Join us for the Dean’s Distinguished Lecture on Friday, Feb. 24, to hear about a scalable approach to extracting knowledge from text data. This year’s lecture is presented by Jiawei Han from the University of Illinois at Urbana-Champaign.
Dean’s Distinguished Lecture: Text Mining — A Pretrained Language Model-Based, Annotation-Free Approach
Friday, Feb. 24, 2023
Lecture: 1 p.m.
Q&A: 1:45 p.m.
Reception: 2–3 p.m.
Interdisciplinary Science and Technology IV (ISTB4), Marston Exploration Theater, Tempe campus [map]
Register to attend
Faculty are invited to attend a meeting with Han prior to the lecture.
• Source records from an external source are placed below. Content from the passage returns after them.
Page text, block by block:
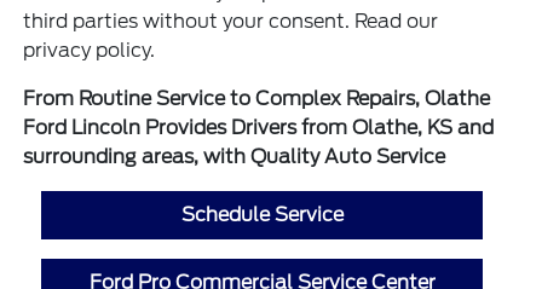
third parties without your consent. Read our
privacy policy.
From Routine Service to Complex Repairs, Olathe
Ford Lincoln Provides Drivers from Olathe, KS and
surrounding areas, with Quality Auto Service
Schedule Service
Ford Pro Commercial Service Center
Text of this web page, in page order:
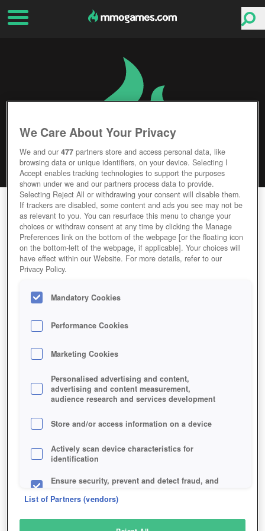
MORTAL ONLINE 2
Editor Rating User Rating
GAME MORTAL-ONLINE-2
Description Interviews
MORTAL ONLINE 2
SIMILAR GAMES
Fantasy
We Care About Your Privacy
We and our477 partners store and access personal data, like
browsing data or unique identifiers, on your device. Selecting I
Accept enables tracking technologies to support the purposes
shown under we and our partners process data to provide.
Selecting Reject All or withdrawing your consent will disable them.
If trackers are disabled, some content and ads you see may not be
as relevant to you. You can resurface this menu to change your
choices or withdraw consent at any time by clicking the Manage
Preferences link on the bottom of the webpage [or the floating icon
on the bottom-left of the webpage, if applicable]. Your choices will
have effect within our Website. For more details, refer to our
Privacy Policy.
Mandatory Cookies
Performance Cookies
Marketing Cookies
Personalised advertising and content,
advertising and content measurement,
audience research and services development
Store and/or access information on a device
Actively scan device characteristics for
identification
Ensure security, prevent and detect fraud, and
List of Partners (vendors)
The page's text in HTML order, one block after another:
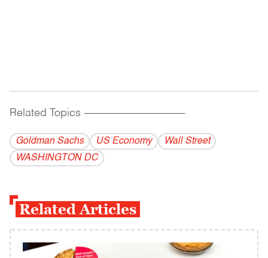
Related Topics ------------------------------------------
Goldman Sachs US Economy
Wall Street
WASHINGTON DC
Related Articles
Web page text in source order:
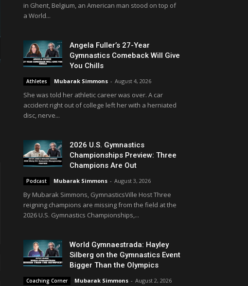
in Ghent, Belgium, an American man stood on top of
a World...
Angela Fuller’s 27-Year
Gymnastics Comeback Will Give
You Chills
Athletes Mubarak Simmons - August 4, 2026
She was told her athletic career was over. A car
accident right out of college left her with a herniated
disc, nerve...
2026 U.S. Gymnastics
Championships Preview: Three
Champions Are Out
Podcast Mubarak Simmons - August 3, 2026
By Mubarak Simmons, GymnasticsVille Host Three
reigning champions are missing from the field at the
2026 U.S. Gymnastics Championships,...
World Gymnaestrada: Hayley
Silberg on the Gymnastics Event
Bigger Than the Olympics
Coaching Corner Mubarak Simmons - August 2, 2026
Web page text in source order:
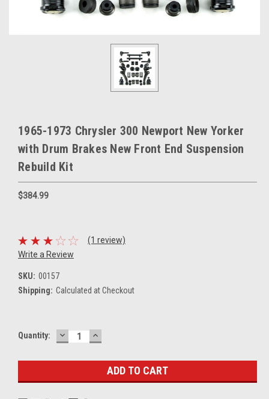
1965-1973 Chrysler 300 Newport New Yorker
with Drum Brakes New Front End Suspension
Rebuild Kit
$384.99
(1 review)
Write a Review
SKU: 00157
Shipping: Calculated at Checkout
Current
Quantity: DECREASE
QUANTITY:
INCREASE
QUANTITY:
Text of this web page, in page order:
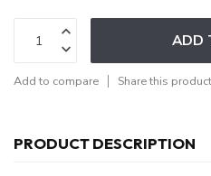
ADD
Add to compare Share this product
PRODUCT DESCRIPTION
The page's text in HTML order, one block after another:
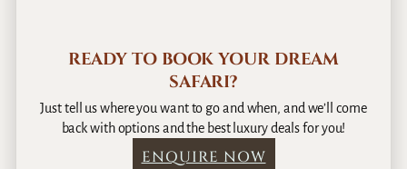
READY TO BOOK YOUR DREAM
SAFARI?
Just tell us where you want to go and when, and we’ll come
back with options and the best luxury deals for you!
ENQUIRE NOW
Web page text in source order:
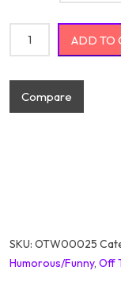
ADD TO
Compare
SKU: OTW00025
Humorous/Funny, Off
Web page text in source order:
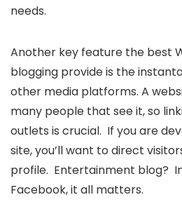
needs.
Another key feature the best
blogging provide is the
other media platforms. A
many people that see it, so
outlets is crucial. If you are
site, you’ll want to direct
profile. Entertainment blog?
Facebook, it all matters.

Sign up for the lecture, faculty meeting or both when you register to attend the event.
Download driving directions to ISTB4.
Real-world big data are largely dynamic, interconnected and unstructured texts. It is important to transform such massive unstructured text into structured knowledge. Many researchers rely on labor-intensive labeling and annotation to extract knowledge from text data. Such approaches, however, are not scalable.
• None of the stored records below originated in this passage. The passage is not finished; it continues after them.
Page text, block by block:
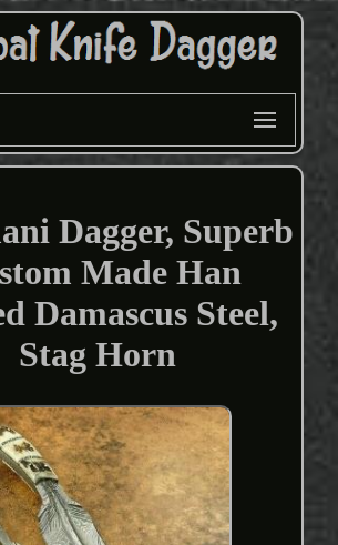
Dagger, Superb
Made Han
Damascus Steel,
Stag Horn
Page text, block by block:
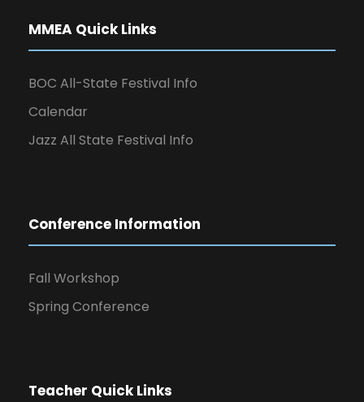
MMEA Quick Links
BOC All-State Festival Info
Calendar
Jazz All State Festival Info
Conference Information
Fall Workshop
Spring Conference
Teacher Quick Links
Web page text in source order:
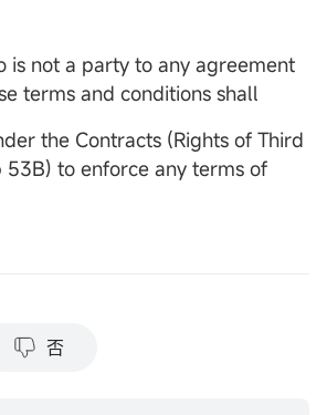
is not a party to any agreement
terms and conditions shall
the Contracts (Rights of Third
53B) to enforce any terms of
否
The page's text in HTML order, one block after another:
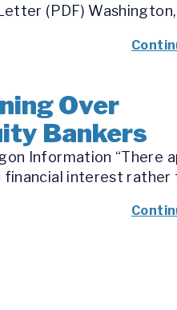
(PDF) Washington,
Over
Bankers
Information “There
interest rather
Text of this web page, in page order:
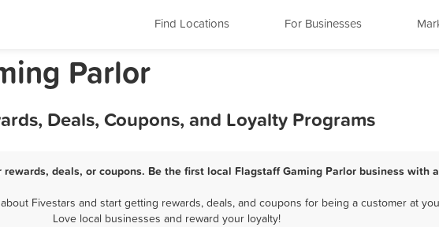
Find Locations For Businesses
Parlor
Deals, Coupons, and Loyalty Programs
deals, or coupons. Be the first local Flagstaff Gaming Parlor business with
Fivestars and start getting rewards, deals, and coupons for being a customer at
Love local businesses and reward your loyalty!
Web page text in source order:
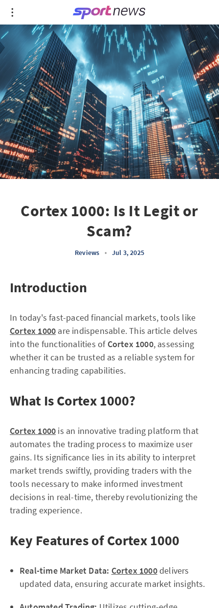
Cortex 1000: Is It Legit or
Scam?
Reviews • Jul 3, 2025
Introduction
In today's fast-paced financial markets, tools like
Cortex 1000 are indispensable. This article delves
into the functionalities of Cortex 1000, assessing
whether it can be trusted as a reliable system for
enhancing trading capabilities.
What Is Cortex 1000?
Cortex 1000 is an innovative trading platform that
automates the trading process to maximize user
gains. Its significance lies in its ability to interpret
market trends swiftly, providing traders with the
tools necessary to make informed investment
decisions in real-time, thereby revolutionizing the
trading experience.
Key Features of Cortex 1000
Real-time Market Data: Cortex 1000delivers
updated data, ensuring accurate market insights.
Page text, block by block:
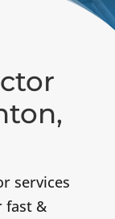
services
fast &
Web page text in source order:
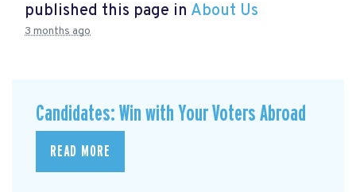
published this page in About Us
3 months ago
Candidates: Win with Your Voters Abroad
READ MORE
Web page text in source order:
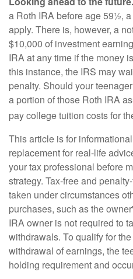
a Roth IRA before age 59½,
apply. There is, however, a
$10,000 of investment
IRA at any time if the money
this instance, the IRS may
penalty. Should your
a portion of those Roth IRA
pay college tuition costs for
This article is for
replacement for real-life
your tax professional before
strategy. Tax-free and
taken under circumstances
purchases, such as the
IRA owner is not required to
withdrawals. To qualify for
withdrawal of earnings, the
holding requirement and
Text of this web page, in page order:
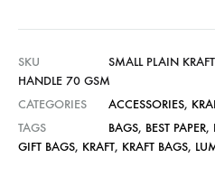
SKU
SMALL PLAIN
HANDLE 70 GSM
CATEGORIES
ACCESSORIES,
TAGS
BAGS, BEST PAPER,
GIFT BAGS, KRAFT, KRAFT BAGS,

We vision that massive text itself may disclose a large body of hidden structures and knowledge. Equipped with pre-trained language models and data mining/machine learning methods, it is promising to transform unstructured text into structured knowledge without extensive human annotation.
In this talk, Han overviews a set of annotation-free text mining methods developed recently by his group for such an exploration, including discriminative topic mining, taxonomy construction, text classification and taxonomy-guided text analysis. He shows that a weakly supervised, annotation-free approach could be promising at transforming massive text into structured knowledge.
About the speaker
Jiawei Han is Michael Aiken Chair Professor in the Department of Computer Science, University of Illinois at Urbana-Champaign. He received the ACM SIGKDD Innovation Award in 2004, the IEEE Computer Society Technical Achievement Award in 2005, IEEE Computer Society W. Wallace McDowell Award in 2009, Japan’s Funai Achievement Award in 2018, and was elevated to Fellow of the Royal Society of Canada in 2022.
He is a Fellow of ACM and a Fellow of IEEE. He has served as the director of the Information Network Academic Research Center, or INARC, from 2009 to 2016. Han has been supported by the Network Science-Collaborative Technology Alliance program of U.S. Army Research Lab. He was co-director of KnowEnG, a Center of Excellence in Big Data Computing, from 2014 to 2019. And he was funded by NIH Big Data to Knowledge, or BD2K, Initiative.
Currently, he is serving on the executive committees of two National Science Foundation-funded research centers: MMLI (Molecular Make Research Institute) — one of the NSF =0funded national AI centers since 2020; and I-Guide — The NSF Institute for Geospatial Understanding through an Integrative Discovery Environment — since 2021.